Toda la creación bruta entonces, sin duda, será restaurada, no sólo al vigor, fortaleza y velocidad que tuvieron en su creación, sino a un grado mucho más alto del que jamás disfrutaron.[i]

— John Wesley

 

 

Isaías 11:6-9 habla de un tiempo glorioso en la Tierra:

El lobo vivirá con el cordero, el leopardo se echará con el cabrito, y juntos andarán el ternero y el cachorro de león, y un niño pequeño los guiará. La vaca pastará con la osa, sus crías se echarán juntas, y el león comerá paja como el buey. Jugará el niño de pecho junto a la cueva de la cobra, y el recién destetado meterá la mano en el nido de la víbora. No harán ningún daño ni estrago en todo mi monte santo, porque rebosará la tierra con el conocimiento del Señor como rebosa el mar con las aguas.

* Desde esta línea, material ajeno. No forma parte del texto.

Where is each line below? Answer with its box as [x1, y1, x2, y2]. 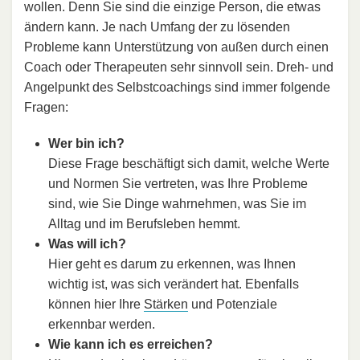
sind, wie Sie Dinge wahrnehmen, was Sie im [48, 197, 306, 211]
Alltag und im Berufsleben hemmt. [48, 217, 240, 231]
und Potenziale [188, 297, 277, 312]
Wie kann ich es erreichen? [48, 337, 213, 352]
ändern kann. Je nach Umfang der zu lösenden [24, 20, 290, 35]
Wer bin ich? [48, 137, 125, 151]
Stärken [144, 297, 188, 312]
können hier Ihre [48, 297, 144, 312]
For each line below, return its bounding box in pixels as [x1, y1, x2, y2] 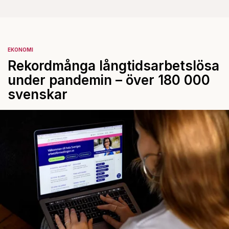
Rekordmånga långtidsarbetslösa [8, 58, 219, 74]
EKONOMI [8, 47, 33, 53]
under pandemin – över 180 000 [8, 72, 210, 88]
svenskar [8, 86, 67, 102]
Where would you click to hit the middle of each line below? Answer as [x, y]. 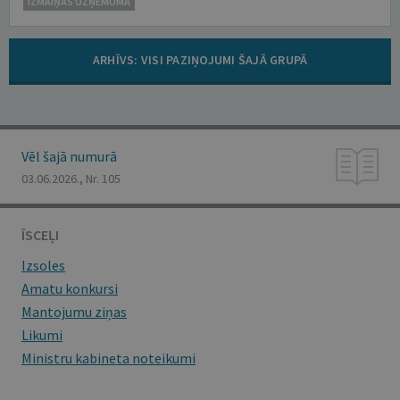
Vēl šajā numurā [69, 156]
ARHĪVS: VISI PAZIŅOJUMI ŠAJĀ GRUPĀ [200, 60]
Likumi [42, 335]
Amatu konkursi [70, 288]
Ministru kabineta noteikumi [108, 358]
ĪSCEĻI [40, 235]
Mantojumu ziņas [74, 312]
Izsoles [43, 265]
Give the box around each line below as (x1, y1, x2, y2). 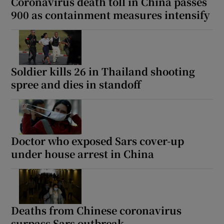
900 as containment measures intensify (11, 7, 210, 22)
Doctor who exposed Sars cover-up (11, 133, 184, 148)
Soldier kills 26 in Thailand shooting (11, 63, 195, 78)
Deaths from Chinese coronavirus (11, 202, 182, 217)
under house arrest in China (11, 146, 154, 161)
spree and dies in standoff (11, 76, 141, 91)
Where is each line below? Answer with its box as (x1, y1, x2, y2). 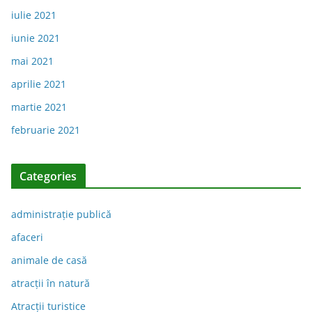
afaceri (11, 230, 43, 244)
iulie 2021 (11, 8, 56, 22)
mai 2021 (11, 54, 54, 68)
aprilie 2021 (11, 77, 66, 91)
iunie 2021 (11, 31, 60, 45)
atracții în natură (11, 276, 90, 290)
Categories (19, 168, 77, 184)
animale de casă (11, 253, 87, 267)
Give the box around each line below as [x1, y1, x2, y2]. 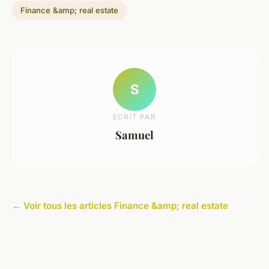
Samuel [115, 127, 154, 142]
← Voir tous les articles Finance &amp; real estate [12, 200, 228, 212]
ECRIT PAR [113, 112, 156, 121]
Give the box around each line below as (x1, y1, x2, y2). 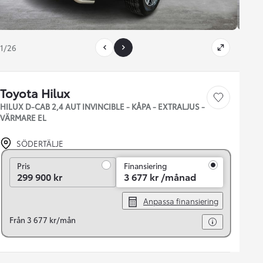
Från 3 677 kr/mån (9, 214, 76, 225)
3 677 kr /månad (124, 170, 196, 184)
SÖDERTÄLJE (16, 138, 63, 149)
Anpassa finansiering (143, 195, 218, 207)
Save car (218, 97, 238, 104)
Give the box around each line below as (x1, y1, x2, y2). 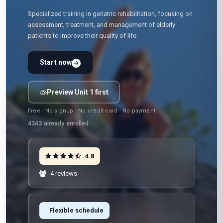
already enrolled (42, 120, 89, 127)
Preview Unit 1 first (46, 88, 109, 96)
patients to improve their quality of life (28, 32, 136, 39)
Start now (40, 58, 72, 66)
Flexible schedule (49, 207, 104, 214)
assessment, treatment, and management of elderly (28, 21, 175, 28)
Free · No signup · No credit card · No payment (28, 108, 156, 114)
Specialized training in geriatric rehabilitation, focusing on (28, 10, 193, 17)
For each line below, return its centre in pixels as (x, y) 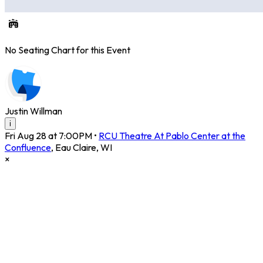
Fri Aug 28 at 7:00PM (48, 136)
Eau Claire (76, 148)
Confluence (28, 148)
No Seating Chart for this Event (68, 50)
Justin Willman (33, 111)
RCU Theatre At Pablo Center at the (172, 136)
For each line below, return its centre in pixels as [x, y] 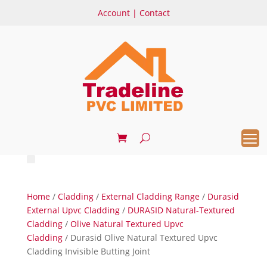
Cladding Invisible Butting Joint [88, 251]
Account [114, 13]
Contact [154, 13]
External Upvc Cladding [73, 210]
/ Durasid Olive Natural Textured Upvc [140, 237]
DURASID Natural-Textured [181, 210]
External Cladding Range [150, 196]
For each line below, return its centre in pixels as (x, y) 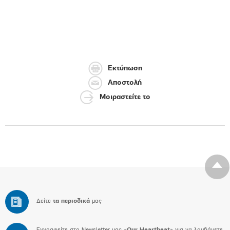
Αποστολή (125, 83)
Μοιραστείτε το (125, 98)
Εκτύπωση (125, 69)
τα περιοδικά (71, 201)
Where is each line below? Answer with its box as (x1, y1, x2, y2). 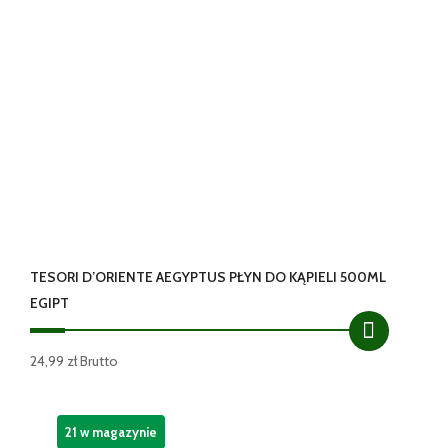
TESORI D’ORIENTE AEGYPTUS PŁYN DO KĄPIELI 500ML (30, 268, 387, 287)
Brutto (80, 352, 119, 371)
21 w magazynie (64, 423, 157, 440)
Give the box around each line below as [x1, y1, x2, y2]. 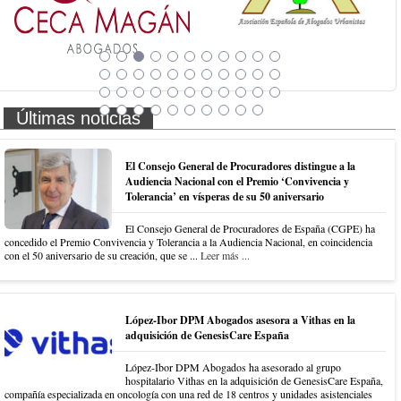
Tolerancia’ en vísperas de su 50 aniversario [125, 189, 324, 205]
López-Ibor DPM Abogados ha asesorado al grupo [125, 360, 341, 375]
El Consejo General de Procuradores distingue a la [125, 158, 355, 175]
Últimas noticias [16, 108, 141, 129]
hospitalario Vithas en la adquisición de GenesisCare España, [125, 373, 383, 388]
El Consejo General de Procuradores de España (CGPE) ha [125, 221, 375, 236]
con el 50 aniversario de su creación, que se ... [4, 248, 200, 263]
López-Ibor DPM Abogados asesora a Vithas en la [125, 312, 355, 328]
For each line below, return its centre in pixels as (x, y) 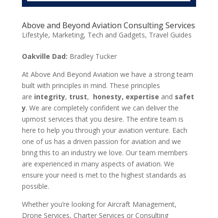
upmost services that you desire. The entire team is (102, 119)
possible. (35, 186)
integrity (49, 96)
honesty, (108, 96)
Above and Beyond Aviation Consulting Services (108, 25)
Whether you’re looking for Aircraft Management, (99, 204)
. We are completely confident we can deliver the (102, 108)
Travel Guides (170, 35)
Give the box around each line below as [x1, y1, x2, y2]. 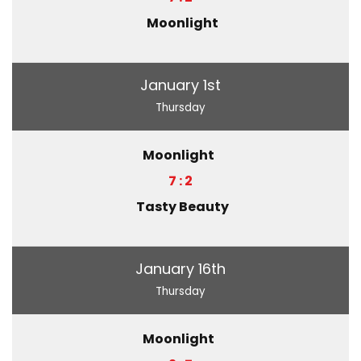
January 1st [140, 74, 221, 95]
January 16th [135, 258, 226, 279]
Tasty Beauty [136, 197, 229, 216]
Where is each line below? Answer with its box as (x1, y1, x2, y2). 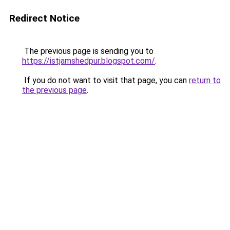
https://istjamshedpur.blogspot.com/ (22, 56, 155, 66)
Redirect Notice (9, 12, 80, 24)
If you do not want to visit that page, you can (22, 75, 189, 85)
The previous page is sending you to (22, 46, 154, 56)
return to (189, 75, 221, 85)
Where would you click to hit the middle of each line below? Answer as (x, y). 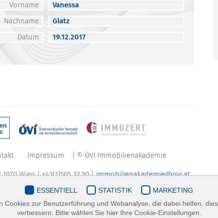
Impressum (46, 155)
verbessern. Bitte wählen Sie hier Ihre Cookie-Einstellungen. (109, 213)
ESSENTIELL (57, 190)
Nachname (22, 21)
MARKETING (173, 190)
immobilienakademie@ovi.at (143, 174)
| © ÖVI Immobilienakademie (118, 155)
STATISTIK (115, 190)
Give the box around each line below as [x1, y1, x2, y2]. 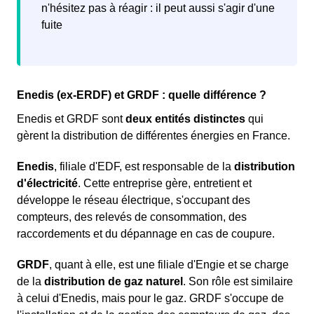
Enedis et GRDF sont [17, 112, 125, 125]
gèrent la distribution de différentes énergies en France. [17, 129, 290, 142]
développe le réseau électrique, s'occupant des [17, 193, 250, 206]
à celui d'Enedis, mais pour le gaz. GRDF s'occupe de [17, 292, 284, 304]
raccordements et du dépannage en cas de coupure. [17, 227, 275, 240]
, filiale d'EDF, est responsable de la [54, 160, 234, 172]
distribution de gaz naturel [44, 275, 183, 287]
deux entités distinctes [125, 112, 245, 125]
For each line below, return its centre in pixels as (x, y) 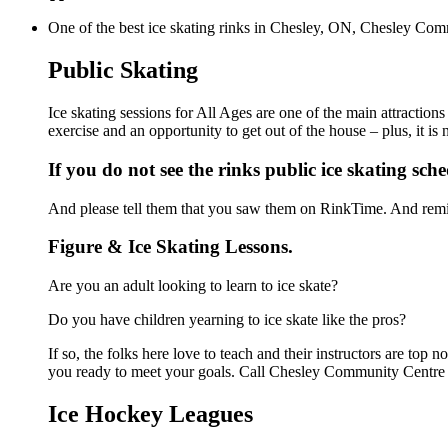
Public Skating (123, 70)
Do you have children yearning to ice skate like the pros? (227, 320)
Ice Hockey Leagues (150, 414)
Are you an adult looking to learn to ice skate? (193, 286)
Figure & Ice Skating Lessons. (170, 247)
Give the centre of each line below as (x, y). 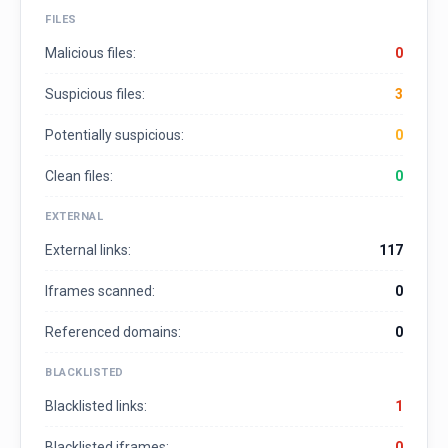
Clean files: (79, 176)
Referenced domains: (113, 332)
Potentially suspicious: (114, 135)
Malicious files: (90, 53)
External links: (88, 250)
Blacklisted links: (96, 406)
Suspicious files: (95, 94)
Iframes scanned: (100, 291)
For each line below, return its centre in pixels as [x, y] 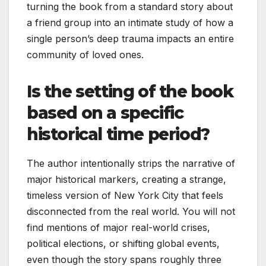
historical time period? [118, 134]
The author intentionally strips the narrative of [131, 163]
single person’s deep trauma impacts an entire [130, 38]
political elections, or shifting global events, [123, 243]
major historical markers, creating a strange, [126, 179]
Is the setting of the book [130, 91]
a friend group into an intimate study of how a [130, 22]
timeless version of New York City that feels [125, 195]
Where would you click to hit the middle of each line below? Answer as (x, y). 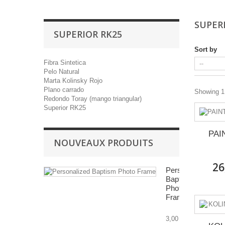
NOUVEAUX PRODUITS (103, 143)
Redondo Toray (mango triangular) (93, 99)
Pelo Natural (62, 72)
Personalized (187, 170)
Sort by (206, 49)
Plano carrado (64, 90)
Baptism (179, 179)
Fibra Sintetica (65, 63)
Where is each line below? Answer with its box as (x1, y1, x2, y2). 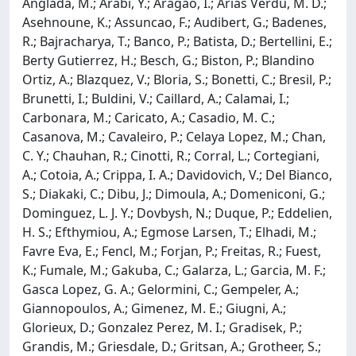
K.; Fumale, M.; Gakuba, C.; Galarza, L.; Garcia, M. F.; (22, 261, 326, 279)
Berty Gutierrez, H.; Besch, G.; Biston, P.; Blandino (22, 51, 315, 69)
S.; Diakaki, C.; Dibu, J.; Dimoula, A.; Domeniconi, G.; (22, 184, 325, 203)
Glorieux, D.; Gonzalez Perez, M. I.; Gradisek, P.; (22, 318, 302, 336)
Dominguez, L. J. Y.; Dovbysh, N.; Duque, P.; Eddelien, (22, 203, 332, 222)
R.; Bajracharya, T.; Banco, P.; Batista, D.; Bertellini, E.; (22, 32, 332, 50)
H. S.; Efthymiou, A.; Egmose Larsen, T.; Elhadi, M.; (22, 222, 316, 241)
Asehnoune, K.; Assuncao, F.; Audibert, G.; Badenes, (22, 13, 327, 31)
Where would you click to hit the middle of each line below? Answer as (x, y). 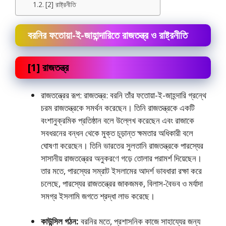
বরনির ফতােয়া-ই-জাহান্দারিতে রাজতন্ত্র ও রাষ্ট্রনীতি (108, 35)
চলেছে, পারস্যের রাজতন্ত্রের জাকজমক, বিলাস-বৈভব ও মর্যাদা (122, 183)
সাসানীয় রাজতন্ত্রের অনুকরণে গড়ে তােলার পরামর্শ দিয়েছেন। (121, 158)
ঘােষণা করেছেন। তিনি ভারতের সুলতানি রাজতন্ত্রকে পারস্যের (122, 145)
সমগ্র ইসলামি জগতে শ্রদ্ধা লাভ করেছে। (98, 196)
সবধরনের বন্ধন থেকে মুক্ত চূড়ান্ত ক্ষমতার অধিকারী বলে (117, 133)
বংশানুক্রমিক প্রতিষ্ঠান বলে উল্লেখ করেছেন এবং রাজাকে (118, 120)
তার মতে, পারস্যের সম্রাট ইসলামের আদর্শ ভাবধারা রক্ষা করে (121, 171)
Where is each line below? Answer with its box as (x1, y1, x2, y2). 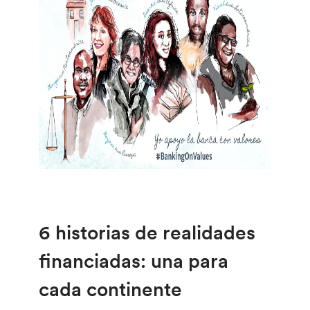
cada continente (39, 276, 183, 302)
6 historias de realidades (39, 219, 256, 245)
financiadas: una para (39, 248, 229, 273)
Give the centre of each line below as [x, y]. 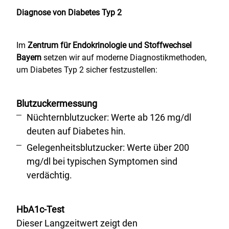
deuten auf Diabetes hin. [76, 131]
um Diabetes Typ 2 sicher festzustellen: [87, 70]
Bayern [29, 58]
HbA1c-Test [40, 209]
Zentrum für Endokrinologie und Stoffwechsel [110, 45]
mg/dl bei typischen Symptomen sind [102, 161]
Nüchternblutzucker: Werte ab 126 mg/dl [109, 117]
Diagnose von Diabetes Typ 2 [69, 13]
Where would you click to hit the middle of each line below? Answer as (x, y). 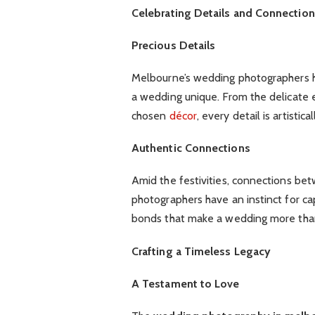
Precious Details (173, 45)
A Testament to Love (185, 283)
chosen (150, 116)
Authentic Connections (191, 148)
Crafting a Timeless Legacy (201, 251)
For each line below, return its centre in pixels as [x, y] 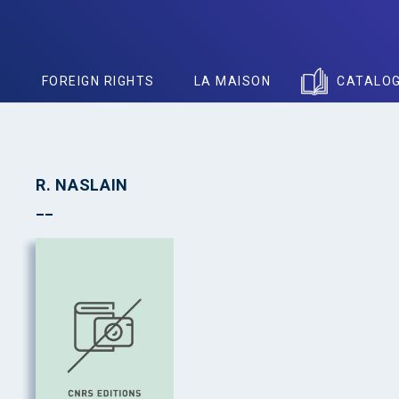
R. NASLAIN [82, 185]
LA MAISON [232, 81]
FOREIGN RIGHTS [98, 81]
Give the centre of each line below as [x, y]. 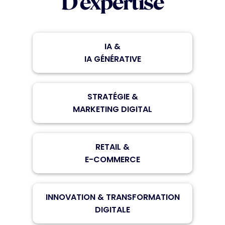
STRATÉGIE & [113, 97]
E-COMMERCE [113, 159]
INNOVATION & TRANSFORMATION [113, 197]
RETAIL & [113, 147]
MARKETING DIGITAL [113, 109]
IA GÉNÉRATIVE [113, 59]
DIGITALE [113, 210]
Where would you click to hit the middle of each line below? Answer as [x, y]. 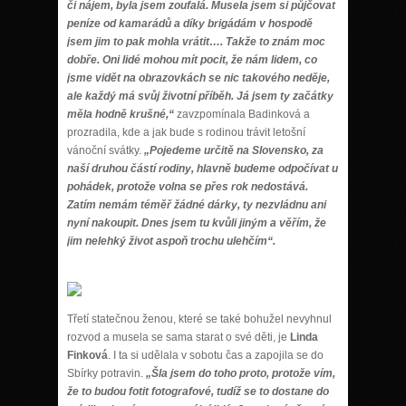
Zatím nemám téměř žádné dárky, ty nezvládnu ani [197, 204]
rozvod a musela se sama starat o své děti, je [179, 337]
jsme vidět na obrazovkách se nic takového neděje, [198, 77]
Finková [87, 355]
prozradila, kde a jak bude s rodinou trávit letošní [186, 132]
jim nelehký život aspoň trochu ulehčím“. [171, 241]
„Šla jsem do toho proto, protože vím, [241, 373]
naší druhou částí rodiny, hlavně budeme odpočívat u [203, 168]

Algunos intérpretes restringen este pasaje al Milenio, pero Isaías anticipa un reino de Dios eterno en la Tierra. Isaías 65:17 y 66:22 hablan específicamente de la Nueva Tierra. Entremedio de estos pasajes, en Isaías 65:25, hay una referencia muy similar a la que se encuentra en Isaías 11: “‘El lobo y el cordero pacerán juntos; el león comerá paja como el buey. . . . En todo mi monte santo no habrá quien haga daño ni destruya,’ dice el Señor.”

¿Cuándo no habrá más daño en la Tierra? No en la primera Tierra, ni siquiera durante el Milenio, el cual terminará en rebelión, guerra, juicio y muerte. Sólo en la Nueva Tierra no habrá más daño. Por cierto que Dios nos dice que no habrá más pecado, muerte o sufrimiento (Apocalipsis 21:4). Estas descripciones de animales habitando pacíficamente la Tierra pueden  tener una aplicación a un reino del Milenio en la primera Tierra, pero su referencia primaria parece ser al reino eterno de Dios, en el cual los hombres y los animales disfrutarán de una Tierra redimida.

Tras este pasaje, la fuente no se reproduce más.